Consensus and Profile

For this problem we are asked to find a sequence that is as similar to the given set of sequences as possible (the consensus sequence). To complete the task the problem states that we should make a profile matrix containing the number of times each nucleotide (A, T, G or C) occurs at each position of the sequences. We should then be able to build the consensus sequence from this.

I started by breaking down the problem into four different parts. First off, I wanted the program to parse the FASTA-file and add the sequences to a nested list. This way I could then easily iterate over the sequences in the list in order to count the occurrence of each nucleotide in each position. The following code opens the FASTA-file and adds each sequence to a separate list inside the list sequences

from Bio import SeqIO                      
sequences = []                             
handle = open('sampledata.fasta', 'r')     
for record in SeqIO.parse(handle, 'fasta'):
     sequence = []                         
     for nt in record.seq:                 
          sequence.extend(nt)              
     sequences.append(sequence)            
handle.close()                             

For the second part of the program I needed to count the occurrence of each nucleotide at each position and summarize the results in a profile matrix. I must admit that I had some problems with this part of the program. All those problems were finally explained by the way I had initialized the profile matrix:

profile = [[0]*len(sequences)]*4

What I didn't realize when I wrote this is that the *4 operation makes dependent copies, so while this gave me the look I wanted for my profile matrix, each time I added something to a specific position of one of the nested lists, the same was added to the corresponding position of the other three. When I finally realized this I changed the profile matrix into a numpy matrix and all problems were resolved. The following code iterates over each nucleotide in each of the sequences and counts the number of times they occur at a specific position. The results are added continually to the profile matrix.

import numpy                                                  
profile = numpy.zeros((4, len(sequences[0])), dtype=numpy.int)
for i,line in enumerate(sequences):                           
     for j, nt in enumerate(line):                            
          if nt == 'A':                                       
               profile[0][j] += 1                             
          elif nt == 'C':                                     
               profile[1][j] += 1                             
          elif nt == 'G':                                     
               profile[2][j] += 1                             
          elif nt == 'T':                                     
               profile[3][j] += 1                             

For the third part the program needed to evaluate the profile matrix and create the consensus sequence (any one of them would suffice in the case that there were more than one). The following code does just that. If two nucleotides occur equally many times in a position than only the first one in the order given in the program will be added to the consensus sequence.

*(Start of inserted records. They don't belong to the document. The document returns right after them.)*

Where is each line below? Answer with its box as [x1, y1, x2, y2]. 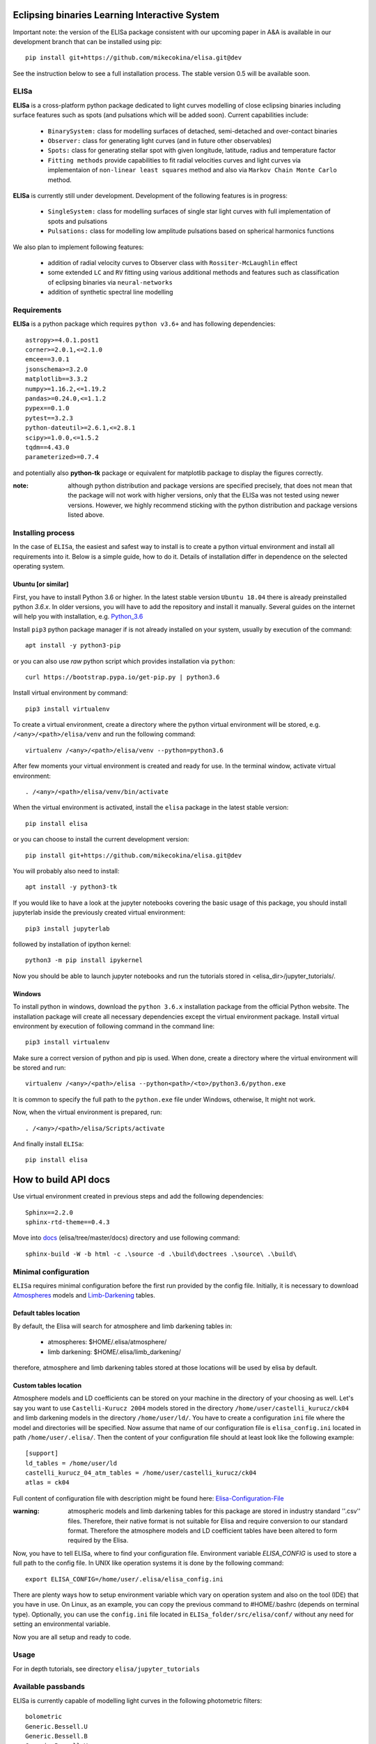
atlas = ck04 [25, 1479, 70, 1487]
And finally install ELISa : [13, 1140, 84, 1148]
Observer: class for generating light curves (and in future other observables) [47, 137, 272, 144]
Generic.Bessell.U [25, 1722, 88, 1730]
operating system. [13, 562, 65, 571]
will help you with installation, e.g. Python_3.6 [13, 612, 143, 621]
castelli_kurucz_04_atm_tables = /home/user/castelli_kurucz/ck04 [25, 1469, 257, 1477]
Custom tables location [13, 1381, 82, 1390]
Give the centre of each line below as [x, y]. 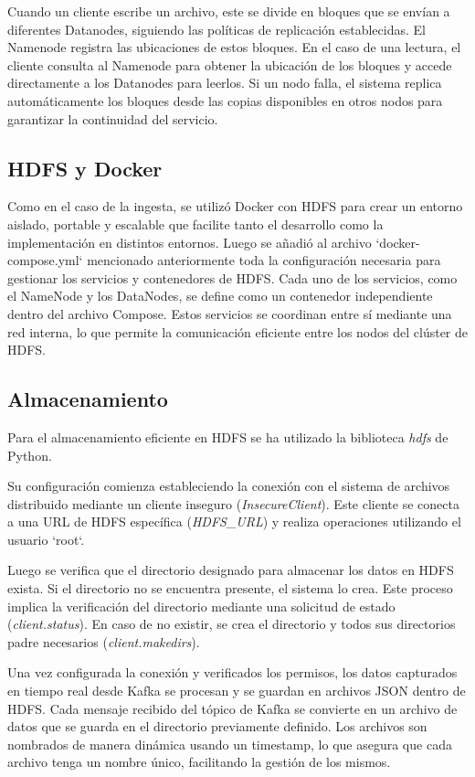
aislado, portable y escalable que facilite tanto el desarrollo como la [195, 224]
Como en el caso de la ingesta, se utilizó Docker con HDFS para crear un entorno [235, 206]
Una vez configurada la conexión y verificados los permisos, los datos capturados [232, 672]
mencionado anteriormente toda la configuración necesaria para [264, 260]
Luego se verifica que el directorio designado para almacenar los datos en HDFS [231, 570]
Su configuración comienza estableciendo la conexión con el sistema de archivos [229, 486]
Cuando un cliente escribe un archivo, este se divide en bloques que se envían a [229, 11]
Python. [30, 455]
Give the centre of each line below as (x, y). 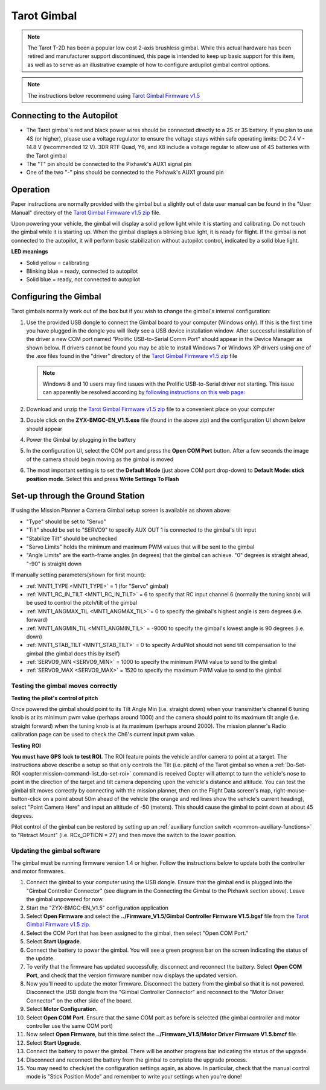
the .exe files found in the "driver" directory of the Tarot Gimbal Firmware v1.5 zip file (132, 356)
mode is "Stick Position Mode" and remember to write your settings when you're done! (134, 1077)
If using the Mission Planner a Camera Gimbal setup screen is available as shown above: (121, 511)
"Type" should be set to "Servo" (66, 521)
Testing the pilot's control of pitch (55, 698)
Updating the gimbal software (56, 851)
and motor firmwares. (38, 872)
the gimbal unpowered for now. (65, 899)
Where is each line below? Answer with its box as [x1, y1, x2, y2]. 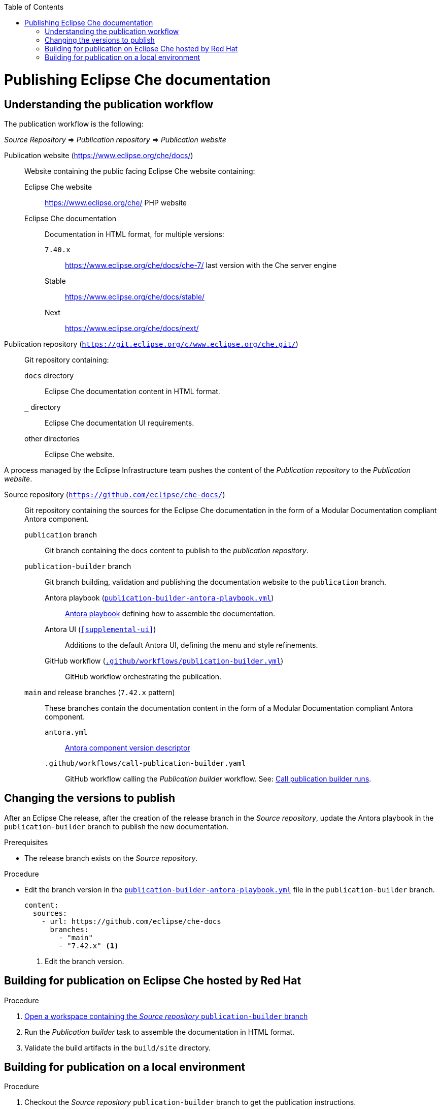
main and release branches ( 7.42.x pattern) [24, 687, 175, 697]
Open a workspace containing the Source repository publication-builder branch [24, 1011, 308, 1021]
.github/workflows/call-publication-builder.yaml [45, 759, 246, 767]
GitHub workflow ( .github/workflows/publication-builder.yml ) [45, 656, 284, 665]
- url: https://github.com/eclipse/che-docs [41, 917, 221, 925]
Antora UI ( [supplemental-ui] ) [45, 624, 156, 634]
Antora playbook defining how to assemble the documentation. [65, 609, 275, 618]
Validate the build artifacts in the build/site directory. [24, 1043, 211, 1052]
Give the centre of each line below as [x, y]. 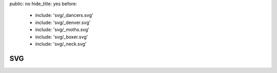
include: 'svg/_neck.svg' [61, 44]
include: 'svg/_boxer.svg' [62, 37]
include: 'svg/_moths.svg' [62, 30]
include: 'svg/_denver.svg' [63, 22]
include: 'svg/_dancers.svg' [64, 15]
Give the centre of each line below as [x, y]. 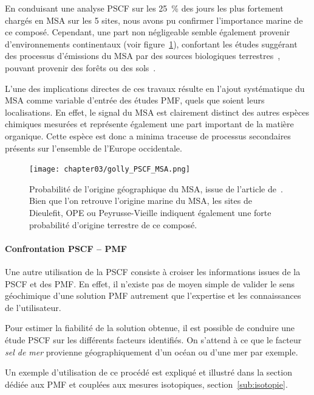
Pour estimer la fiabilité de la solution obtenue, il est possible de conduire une [150, 328]
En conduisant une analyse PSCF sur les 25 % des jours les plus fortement [144, 8]
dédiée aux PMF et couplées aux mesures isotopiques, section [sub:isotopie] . [146, 384]
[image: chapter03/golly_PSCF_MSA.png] [110, 170]
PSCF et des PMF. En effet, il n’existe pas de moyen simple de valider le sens [150, 283]
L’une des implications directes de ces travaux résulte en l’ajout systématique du [155, 88]
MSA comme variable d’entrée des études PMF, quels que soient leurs [135, 100]
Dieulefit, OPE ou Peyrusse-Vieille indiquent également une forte [150, 212]
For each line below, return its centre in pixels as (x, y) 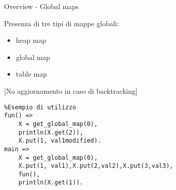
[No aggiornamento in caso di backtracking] (71, 90)
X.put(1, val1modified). (60, 141)
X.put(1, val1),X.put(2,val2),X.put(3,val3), (96, 166)
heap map (31, 40)
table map (31, 74)
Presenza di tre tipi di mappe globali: (62, 23)
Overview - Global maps (41, 6)
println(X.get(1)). (51, 183)

consensus = ''                                                  
for A,C,G,T in zip(profile[0],profile[1],profile[2],profile[3]):
     if A >= C and A >= G and A >= T:                           
          consensus += 'A'                                      
     elif C >= A and C >= G and C >= T:                         
          consensus += 'C'                                      
     elif G >= A and G >= C and G >= T:                         
          consensus += 'G'                                      
     elif T >= A and T >= C and T >= G:                         
          consensus += 'T'                                      

In the fourth and final part of the program I just needed it to print the consensus sequence and the profile matrix in the format specified in the problem description. The final part looks like this:

print(consensus)                                   
print('A: ' + ' '.join(str(e) for e in profile[0]))
print('C: ' + ' '.join(str(e) for e in profile[1]))
print('G: ' + ' '.join(str(e) for e in profile[2]))
print('T: ' + ' '.join(str(e) for e in profile[3]))

I used the .join command to get rid of the brackets of the matrix that were otherwise printed.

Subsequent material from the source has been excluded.